Consecutive analyses (N = 212) of fat-soluble vitamin profiles and 35 analyses of FE-1 were investigated in 35 patients with CF. In 17 out of 35 patients fat-soluble vitamin profiles were also assessed at diagnosis. Results Mean value of FE-1 for all CF patients was 256.9 microg/g faeces (median 24.1 microg/g faeces). CF patients considered to have maldigestion (N=24) showed a mean value of 19.9 microg/g faeces (median 18.7 microg/g faeces), those without pancreas affection had a mean value of 773.9 microg/g faeces (median 728.9 microg/g faeces, p < 0.01). There was no difference in fat-soluble vitamin profiles among patients with or without exocrine pancreatic insufficiency while on appropriate supplementation. Median value for vitamin E in patients with exocrine pancreatic insufficiency at diagnosis was low (3.6 mg/L). Supplementation of pancreatic enzymes and vitamins normalised profiles in this group at follow-up. There was no significant correlation between exocrine pancreatic function as measured as FE-1 and fat-soluble vitamin profiles, neither in patients with impaired nor in those with patent pancreatic function.
Severe degree of exocrine pancreatic insufficiency is common in patients with cystic fibrosis. There was no correlation of faecal elastase-1 levels to fat-soluble vitamin status. Fat-soluble vitamins (A, D, E) given in appropriate dosages combined with pancreatic enzymes ensured normal profiles in our patients with CF and malabsorption. Officially recommended supplementation of vitamin A and D in Norway during infancy and childhood may explain why so few patients had vitamin deficiencies at diagnosis.
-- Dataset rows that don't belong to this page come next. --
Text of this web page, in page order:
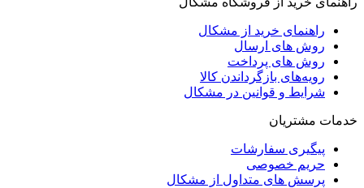
راهنمای خرید از مشکال
روش های ارسال
روش های پرداخت
رویه‌های بازگرداندن کالا
شرایط و قوانین در مشکال
خدمات مشتریان
پیگیری سفارشات
حریم خصوصی
پرسش های متداول از مشکال
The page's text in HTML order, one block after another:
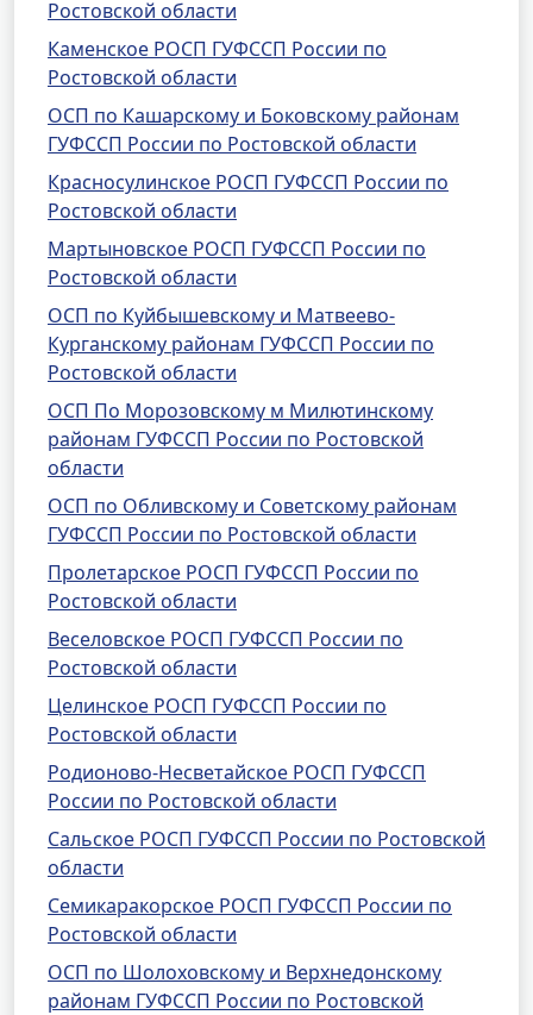
Ростовской области
Каменское РОСП ГУФССП России по
Ростовской области
ОСП по Кашарскому и Боковскому районам
ГУФССП России по Ростовской области
Красносулинское РОСП ГУФССП России по
Ростовской области
Мартыновское РОСП ГУФССП России по
Ростовской области
ОСП по Куйбышевскому и Матвеево-
Курганскому районам ГУФССП России по
Ростовской области
ОСП По Морозовскому м Милютинскому
районам ГУФССП России по Ростовской
области
ОСП по Обливскому и Советскому районам
ГУФССП России по Ростовской области
Пролетарское РОСП ГУФССП России по
Ростовской области
Веселовское РОСП ГУФССП России по
Ростовской области
Целинское РОСП ГУФССП России по
Ростовской области
Родионово-Несветайское РОСП ГУФССП
России по Ростовской области
Сальское РОСП ГУФССП России по Ростовской
области
Семикаракорское РОСП ГУФССП России по
Ростовской области
ОСП по Шолоховскому и Верхнедонскому
районам ГУФССП России по Ростовской
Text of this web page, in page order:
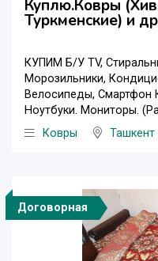
Куплю.Ковры
Туркменские) и
КУПИМ Б/У ТV,
Морозильники,
Велосипеды, Смартфон
Ноутбуки. Мониторы.
Ковры
Ташкент
Договорная
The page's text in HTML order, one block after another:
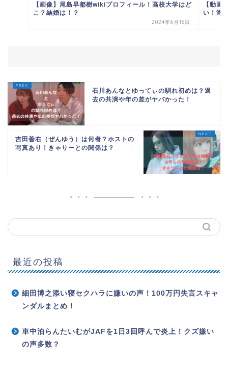
【画像】尾島早都樹wikiプロフィール！高校大学はど
こ？結婚は！？
2024年6月16日
【動画
い！海
石川あんなとゆってぃの馴れ初めは？過
去の共演や年の差がヤバかった！
吉田善右（ぜんゆう）は何者？ホストの
写真あり！きゃりーとの関係は？
最近の投稿
細田博之添い寝セクハラに嫌いの声！100万円失言スキャ
ンダルまとめ！
車中泊らんたいむがJAFを1日3回呼んで炎上！クズ嫌い
の声多数？
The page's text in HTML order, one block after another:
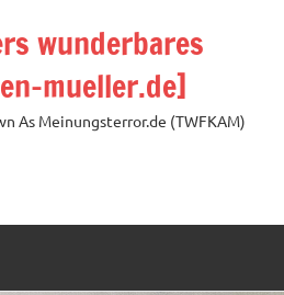
wunderbares
mueller.de]
As Meinungsterror.de (TWFKAM)
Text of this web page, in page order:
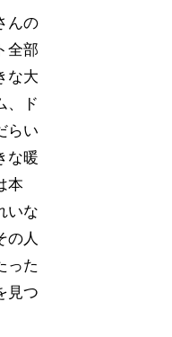
んの
全部
な大
、ド
らい
な暖
本
いな
の人
った
見つ
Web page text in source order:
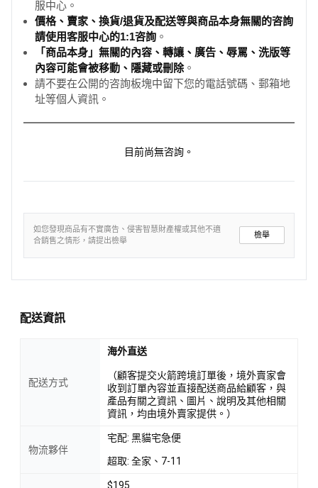
服中心。
價格、賣家、換貨/退貨及配送等與商品本身無關的咨詢
請使用客服中心的1:1咨詢 。
「商品本身」無關的內容、轉讓、廣告、辱罵、洗版等
內容可能會被移動、隱藏或刪除。
請不要在公開的咨詢板塊中留下您的電話號碼、郵箱地
址等個人資訊。
目前尚無咨詢。
如您發現商品有不實廣告、侵害智慧財產權或其他不適
合銷售之情形，請提出檢舉
檢舉
配送資訊
配送方式
海外直送
（顧客提交火箭跨境訂單後，境外賣家會
收到訂單內容並直接配送商品給顧客，與
產品有關之資訊、圖片、說明及其他相關
資訊，均由境外賣家提供。）
物流夥伴
宅配: 黑貓宅急便
超取: 全家、7-11
$195

外分泌性胰腺功能不全是囊性纤维化(CF)的主要临床表现。几乎十分之九的患者会出现消化不良和吸收不良的症状和体征,这常常会使营养状况恶化,进而使预后变差。人粪便弹性蛋白酶-1(FE-1)在评估外分泌性胰腺功能不全方面已显示出有前景的结果,自1996年以来,这项检测已在豪克兰大学医院使用。
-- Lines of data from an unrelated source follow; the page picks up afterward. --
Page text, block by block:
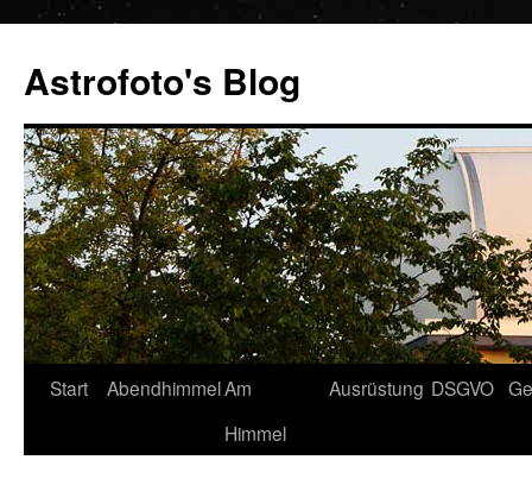
springen
Astrofoto's Blog
Start AbendhimmelAm
Himmel
Ausrüstung DSGVO
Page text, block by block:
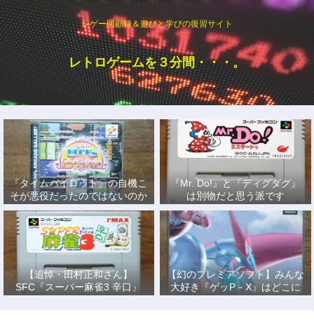
レゲー回顧録＆遊びと学びの復習サイト
レトロゲームを３分間・・・。
『タイムパイロット』の自機こ
そが悪役だったのではないのか
説
『Mr. Do!』と『ディグダグ』
は別物だと思う派です
【追悼・田村正和さん】
SFC『スーパー麻雀3 辛口』
で、あの名優になりきって戦っ
【幻のプレミアソフト】みんな
大好き『ゲッP－X』はどこに
もない！
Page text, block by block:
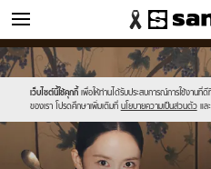
หนัง-ละคร
เว็บไซต์นี้ใช้คุกกี้ เพื่อให้ท่านได้รับประสบการณ์การใช้งานที่
ของเรา โปรดศึกษาเพิ่มเติมที่ นโยบายความเป็นส่วนตัว และ
Sanook
//s.isanook.com/sr/0/images/logo-
new-
sanook.png
600
60
//s.isanook.com/mv/0/ud/37/185107/
thumbnail1200x720-
20.jpg
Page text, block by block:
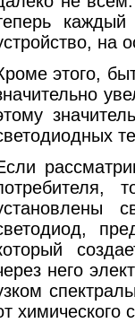
на
этого,
него
химического
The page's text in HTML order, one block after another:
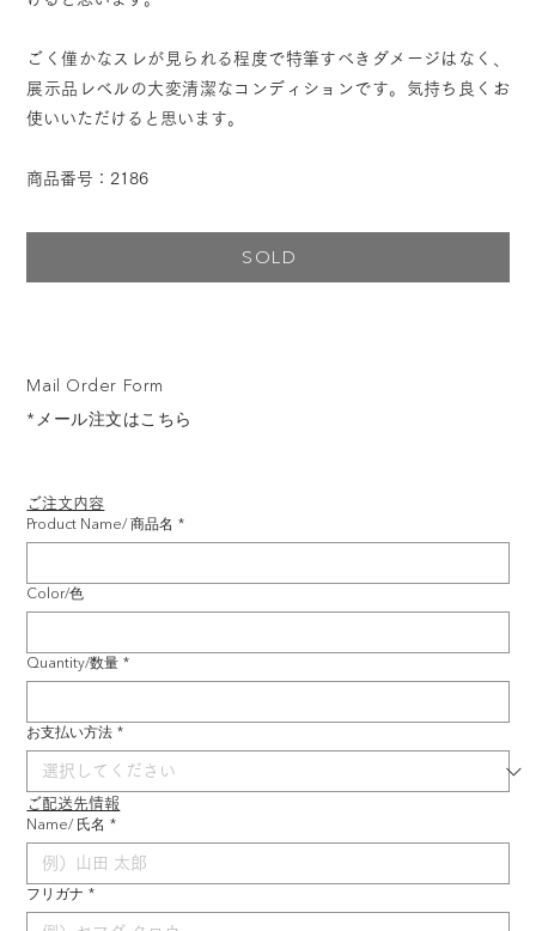
ご注文内容
Product Name/ 商品名 *
Color/色
Quantity/数量 *
お支払い方法 *
ご配送先情報
Name/ 氏名 *
フリガナ *
Mail Order Form
*メール注文はこちら
ごく僅かなスレが見られる程度で特筆すべきダメージはなく、
展示品レベルの大変清潔なコンディションです。気持ち良くお
使いいただけると思います。
商品番号：2186
SOLD
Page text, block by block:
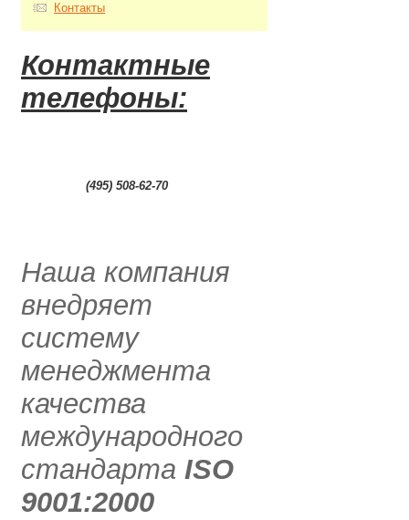
Контакты
Контактные
телефоны:
(495) 508-62-70
Наша компания
внедряет
систему
менеджмента
качества
международного
стандарта ISO
9001:2000
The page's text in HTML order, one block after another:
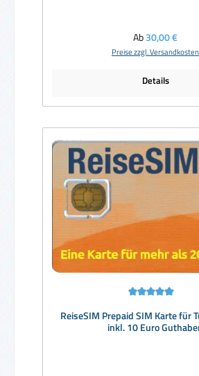
Regulärer Preis:
Ab30,00 €
Preise zzgl. Versandkosten
Details
ReiseSIM Prepaid SIM Karte für
inkl. 10 Euro

评估CF患者的FE-1值和脂溶性维生素谱,并将以FE-1衡量的外分泌性胰腺功能与脂溶性维生素谱相关联。此外,我们想评估外分泌性胰腺功能受损与正常的患者在脂溶性维生素谱方面是否存在差异,第三,诊断时的脂溶性维生素缺乏症通过补充剂是否能得到有效治疗。
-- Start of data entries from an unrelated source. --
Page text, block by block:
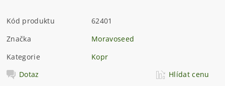
Kód produktu
62401
Značka
Moravoseed
Kategorie
Kopr
Dotaz
Hlídat cenu
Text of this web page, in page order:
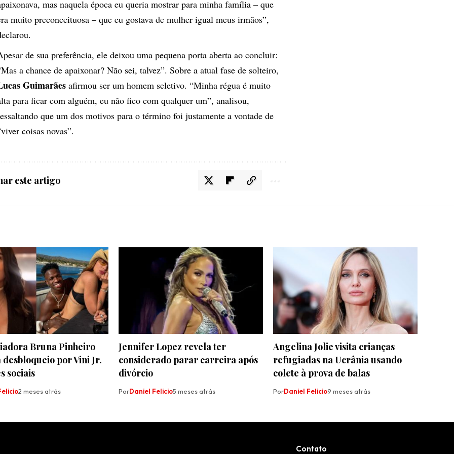
mas naquela época eu queria mostrar para minha família – que
muito preconceituosa – que eu gostava de mulher igual meus irmãos”,
u.
de sua preferência, ele deixou uma pequena porta aberta ao concluir:
a chance de apaixonar? Não sei, talvez”. Sobre a atual fase de solteiro,
Guimarães afirmou ser um homem seletivo. “Minha régua é muito
para ficar com alguém, eu não fico com qualquer um”, analisou,
que um dos motivos para o término foi justamente a vontade de
coisas novas”.
este artigo
Bruna Pinheiro
desbloqueio por Vini Jr.
sociais
2 meses atrás
Jennifer Lopez revela ter
considerado parar carreira após
divórcio
PorDaniel Felicio5 meses atrás
Angelina Jolie visita crianças
refugiadas na Ucrânia usando
colete à prova de balas
PorDaniel Felicio9 meses atrás
Contato
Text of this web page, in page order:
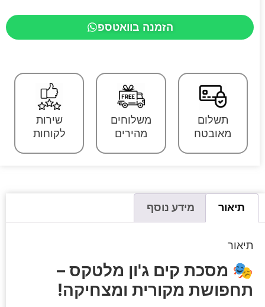
הזמנה בוואטספ
תשלום
מאובטח
משלוחים
מהירים
שירות
לקוחות
תיאור מידע נוסף
תיאור
🎭 מסכת קים ג'ון מלטקס –
תחפושת מקורית ומצחיקה!

对35例CF患者进行了连续的脂溶性维生素谱分析(N = 212)以及35次FE-1分析。35例患者中有17例在诊断时也评估了脂溶性维生素谱。结果所有CF患者的FE-1平均值为256.9微克/克粪便(中位数为24.1微克/克粪便)。被认为有消化不良的CF患者(N = 24)的平均值为19.9微克/克粪便(中位数为18.7微克/克粪便),无胰腺病变的患者平均值为773.9微克/克粪便(中位数为728.9微克/克粪便,p < 0.01)。在接受适当补充剂治疗时,有或无外分泌性胰腺功能不全的患者在脂溶性维生素谱方面没有差异。诊断时外分泌性胰腺功能不全患者的维生素E中位数较低(3.6毫克/升)。在随访时,该组补充胰腺酶和维生素后使各项指标恢复正常。以FE-1衡量的外分泌性胰腺功能与脂溶性维生素谱之间没有显著相关性,无论是胰腺功能受损的患者还是胰腺功能正常的患者。
外分泌性胰腺功能不全的严重程度在囊性纤维化患者中很常见。粪便弹性蛋白酶-1水平与脂溶性维生素状态没有相关性。给予适当剂量的脂溶性维生素(A、D、E)并结合胰腺酶可确保我们的CF和吸收不良患者各项指标正常。挪威官方建议在婴儿期和儿童期补充维生素A和D,这可能解释了为什么诊断时维生素缺乏的患者如此之少。